Like the saints highlighted above, St. Simon Stock’s influence extends to our own age through a popular devotion. It was a Carmelite practice during the Middle Ages for a friar to bestow his scapular (the piece of a friar’s habit that covers his shoulders) on a friend or benefactor. In 1251, St. Simon Stock was visited by the Blessed Mother and given a promise: “This shall be a privilege for you and all Carmelites, that anyone dying in this habit shall not suffer eternal fire.” The Carmelites wore brown habits, and so a fellowship of laypersons developed around the brown scapular. By about the sixteenth century, the scapulars had developed into the small scapulars we recognize today, and the devotion has continued among Catholics in the west.

So we see that these three men and their religious orders have borne an outsized impact on the last eight centuries, in theology and practical spirituality. History reveals that these men responded to God’s Providence in a way that revitalized nearly every aspect of Christian life in the Middle Ages, and their influence continues to this very day. In our own age, we are recipients of their influence by their presence in apostolates from media to education to healthcare to work with the poor. They continue to prove that the mode of operating used by Our Blessed Lord—communing first with the Heavenly Father and then ministering to His creatures—is fruitful in any age of history. We will do well to respond to their influence in kind.

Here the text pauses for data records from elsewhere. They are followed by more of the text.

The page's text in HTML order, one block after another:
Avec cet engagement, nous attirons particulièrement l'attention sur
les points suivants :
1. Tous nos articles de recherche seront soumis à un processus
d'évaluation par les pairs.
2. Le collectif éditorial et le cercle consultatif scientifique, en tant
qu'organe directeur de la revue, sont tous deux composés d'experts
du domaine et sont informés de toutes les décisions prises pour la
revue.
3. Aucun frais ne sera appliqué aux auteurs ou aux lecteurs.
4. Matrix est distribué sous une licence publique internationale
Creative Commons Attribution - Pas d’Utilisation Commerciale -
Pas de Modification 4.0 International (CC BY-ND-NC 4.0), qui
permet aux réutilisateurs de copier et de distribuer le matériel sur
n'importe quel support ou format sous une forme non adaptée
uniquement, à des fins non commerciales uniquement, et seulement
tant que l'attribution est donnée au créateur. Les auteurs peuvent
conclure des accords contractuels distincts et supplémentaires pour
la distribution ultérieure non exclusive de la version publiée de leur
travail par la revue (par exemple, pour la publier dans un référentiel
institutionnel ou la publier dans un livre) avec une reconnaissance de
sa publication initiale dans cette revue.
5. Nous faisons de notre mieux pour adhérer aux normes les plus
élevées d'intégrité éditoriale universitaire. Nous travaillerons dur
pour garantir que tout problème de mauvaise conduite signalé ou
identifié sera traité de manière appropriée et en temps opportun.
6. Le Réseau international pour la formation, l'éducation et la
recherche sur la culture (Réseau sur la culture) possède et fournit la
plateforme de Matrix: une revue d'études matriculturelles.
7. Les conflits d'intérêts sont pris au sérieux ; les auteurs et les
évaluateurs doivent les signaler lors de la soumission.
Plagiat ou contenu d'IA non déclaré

[1]Learning about the lives of holy men and women is a common and helpful spiritual practice. But while we might take some time to consider saints in their historical contexts, it’s easy to look past the ways their lives and actions influence our own present culture. Saints are made within specific cultural, historical circumstances and, just as importantly, they have borne deep impact on this current age of history.

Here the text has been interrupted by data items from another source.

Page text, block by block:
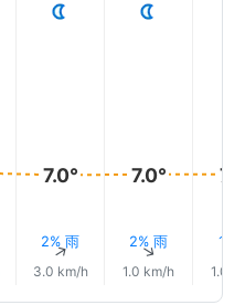
7.0°
2% 雨
↑
3.0 km/h
7.0°
2% 雨
↑
1.0 km/h
1%
1.0

Thus, this series seeks to identify the saints from the history of our Church who have borne the greatest influence on our present culture, that is, the way we think about and experience the Christian life in our current era, and in our segment of geography (i.e., the West and, in particular, the United States). This series delineates Christian history into eight ages: the Apostolic Age (A.D. 35-100); the Early Patristic Age (A.D. 100-480); the Later Patristic Age (A.D. 480-800); the Age of Early Christendom (A.D. 800-1200); the Age of Later Christendom (A.D. 1200-1400); the Renaissance and Baroque Age (A.D. 1400-1660); the Modern Age (A.D. 1660-1900); and the Post-Modern Age (the twentieth century). Each essay within this series will examine a handful of saints who sought and found holiness within their historical epochs and who, in turn, have borne an outsized influence on the ways Catholic-Christians in the third millennium understand and live the Catholic Faith. These few in each essay are chosen from among many, many other saints whose influence could be included in this series as well.

The great hope is that learning these influences gives us inspiration and stamina as we seek to answer the call to holiness in the world and the culture of the twenty-first century.